Data entries:

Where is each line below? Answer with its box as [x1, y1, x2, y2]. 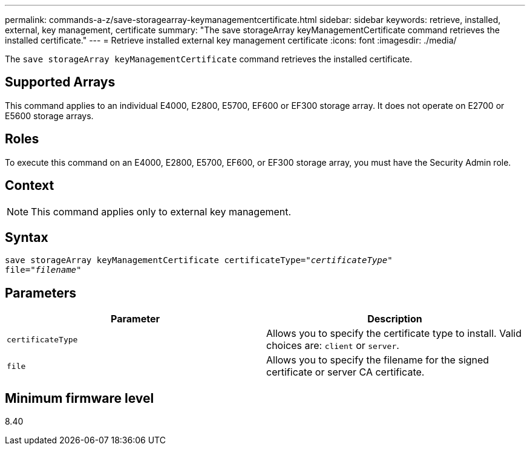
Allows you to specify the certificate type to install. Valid [266, 327, 522, 340]
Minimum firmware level [5, 390, 154, 406]
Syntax [5, 229, 48, 245]
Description [367, 313, 422, 325]
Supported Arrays [5, 74, 116, 90]
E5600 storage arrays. [5, 110, 94, 121]
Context [5, 178, 54, 194]
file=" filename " [5, 265, 82, 275]

**ASSIGNED TASK:**
Return exactly what appears in the records from the line with "Allows you to" through the final line, and nothing else.

**EXERCISE ANSWER:**
Allows you to specify the certificate type to install. Valid [266, 327, 522, 340]
Minimum firmware level [5, 390, 154, 406]
Syntax [5, 229, 48, 245]
Description [367, 313, 422, 325]
Supported Arrays [5, 74, 116, 90]
E5600 storage arrays. [5, 110, 94, 121]
Context [5, 178, 54, 194]
file=" filename " [5, 265, 82, 275]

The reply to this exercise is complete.